Hitherto the beginning of my article, since always in this blog, which wants to stop reading it it will have to do it on paper, buying the very advisable magazine Teatro Marittimo, for example in the bookshop of Madrid 8 1/2.

Jorge Gorostiza, architect. Author of the blog Arquitectura+Cine+Ciudad

Santa Cruz de Tenerife, november 2011

Jorge Gorostiza

Doctor arquitecto, proyecta y construye edificios y desarrolla trabajos de urbanismo. Desde 1990, publica numerosos artículos sobre cine y arquitectura en medios de su localidad, revistas como Nosferatu, Nickleodeon, Academia, Lateral, Cahiers du Cinema… y en varios volúmenes colectivos. Entre el 2000 y el 2005 dirige la Filmoteca Canaria.
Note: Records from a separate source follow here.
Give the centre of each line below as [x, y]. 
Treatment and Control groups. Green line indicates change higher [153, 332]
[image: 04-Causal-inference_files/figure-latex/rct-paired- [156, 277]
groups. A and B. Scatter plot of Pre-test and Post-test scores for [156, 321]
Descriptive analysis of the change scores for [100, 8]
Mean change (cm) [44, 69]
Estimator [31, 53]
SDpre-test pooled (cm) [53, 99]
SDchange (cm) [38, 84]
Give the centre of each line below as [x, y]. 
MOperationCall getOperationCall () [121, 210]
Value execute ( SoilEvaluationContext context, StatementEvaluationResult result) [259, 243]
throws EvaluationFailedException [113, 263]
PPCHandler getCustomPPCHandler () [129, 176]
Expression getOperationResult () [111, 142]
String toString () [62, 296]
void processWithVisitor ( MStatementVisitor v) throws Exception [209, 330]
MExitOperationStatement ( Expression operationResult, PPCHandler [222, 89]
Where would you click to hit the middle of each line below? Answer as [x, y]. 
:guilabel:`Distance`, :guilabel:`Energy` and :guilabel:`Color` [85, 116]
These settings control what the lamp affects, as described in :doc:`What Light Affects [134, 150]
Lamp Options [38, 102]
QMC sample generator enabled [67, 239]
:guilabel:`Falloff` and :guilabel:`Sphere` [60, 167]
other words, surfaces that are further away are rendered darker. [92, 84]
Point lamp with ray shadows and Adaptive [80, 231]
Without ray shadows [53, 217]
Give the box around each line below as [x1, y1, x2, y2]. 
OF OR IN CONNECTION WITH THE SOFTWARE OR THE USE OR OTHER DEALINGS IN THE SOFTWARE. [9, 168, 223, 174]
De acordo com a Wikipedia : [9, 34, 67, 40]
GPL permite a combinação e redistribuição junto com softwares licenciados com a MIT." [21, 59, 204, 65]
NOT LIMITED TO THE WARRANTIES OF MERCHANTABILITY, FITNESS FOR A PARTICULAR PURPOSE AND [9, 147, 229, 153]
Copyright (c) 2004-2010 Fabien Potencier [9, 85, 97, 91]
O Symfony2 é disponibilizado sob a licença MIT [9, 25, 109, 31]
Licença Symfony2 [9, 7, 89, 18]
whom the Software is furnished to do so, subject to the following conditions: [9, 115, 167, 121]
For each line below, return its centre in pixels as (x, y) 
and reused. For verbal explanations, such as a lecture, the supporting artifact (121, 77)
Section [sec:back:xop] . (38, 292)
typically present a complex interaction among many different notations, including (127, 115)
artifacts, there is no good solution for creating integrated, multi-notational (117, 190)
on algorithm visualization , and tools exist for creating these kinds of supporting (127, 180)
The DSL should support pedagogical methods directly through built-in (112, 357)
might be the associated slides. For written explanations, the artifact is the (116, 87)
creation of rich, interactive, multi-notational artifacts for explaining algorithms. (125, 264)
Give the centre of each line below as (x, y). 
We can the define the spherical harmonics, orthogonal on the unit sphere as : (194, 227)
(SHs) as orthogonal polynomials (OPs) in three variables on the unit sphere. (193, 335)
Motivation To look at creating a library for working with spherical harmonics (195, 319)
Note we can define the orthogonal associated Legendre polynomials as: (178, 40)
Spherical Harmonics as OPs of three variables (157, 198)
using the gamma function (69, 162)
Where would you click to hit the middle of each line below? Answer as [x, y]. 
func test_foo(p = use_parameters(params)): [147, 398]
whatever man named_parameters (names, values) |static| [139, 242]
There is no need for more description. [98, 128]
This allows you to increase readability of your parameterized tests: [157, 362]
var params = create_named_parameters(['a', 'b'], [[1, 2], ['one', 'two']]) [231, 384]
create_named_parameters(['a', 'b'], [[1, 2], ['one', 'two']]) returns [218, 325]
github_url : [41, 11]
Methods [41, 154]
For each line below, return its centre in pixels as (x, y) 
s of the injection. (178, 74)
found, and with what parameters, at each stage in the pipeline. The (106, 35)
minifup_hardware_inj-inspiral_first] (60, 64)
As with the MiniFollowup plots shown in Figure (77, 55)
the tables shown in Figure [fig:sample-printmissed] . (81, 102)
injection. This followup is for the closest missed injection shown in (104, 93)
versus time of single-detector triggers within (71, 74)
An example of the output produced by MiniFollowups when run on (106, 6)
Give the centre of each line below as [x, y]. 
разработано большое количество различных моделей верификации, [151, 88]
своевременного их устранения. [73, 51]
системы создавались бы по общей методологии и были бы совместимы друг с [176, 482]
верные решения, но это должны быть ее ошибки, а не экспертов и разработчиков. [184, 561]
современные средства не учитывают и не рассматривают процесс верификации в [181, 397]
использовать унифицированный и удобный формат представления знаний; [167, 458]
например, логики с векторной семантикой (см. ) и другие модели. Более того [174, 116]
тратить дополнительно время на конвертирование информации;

Imparte conferencias sobre arquitectura y cine en instituciones como el CAAM en Gran Canaria, la UIMP, el CENDEAC en Murcia, INCUNA en Gijón, Fundación Telefónica, la ETS de Arquitectura y el CCCB de Barcelona, las ETS de Arquitectura de La Coruña, Sevilla, Valencia y SEU madrileña, La Ciudad de la Luz en Alicante, la UNED en Pamplona, en varios colegios de arquitectos, así como en las universidades del País Vasco, Gerona, Valladolid, Málaga, Granada, SEK en Segovia y CEES de Madrid. Jurado en varios festivales cinematográficos, como los de Alcalá de Henares (2001), San Sebastián (2002), Sitges (2003), Las Palmas (2005) y Documentamadrid (2005), y comisario de las exposiciones Constructores de quimeras. (Centro Conde Duque, Madrid, 1999) y La arquitectura de los sueños (Capilla del Oidor, Alcalá de Henares, 2001).

He publicado bastantes libros y muchos artículos, he impartido conferencias, he sido comisario de exposiciones y jurado en muchísmos festivales. Si quieren saber más no duden en consultar mi blog ARQUITECTURA + CINE + CIUDAD.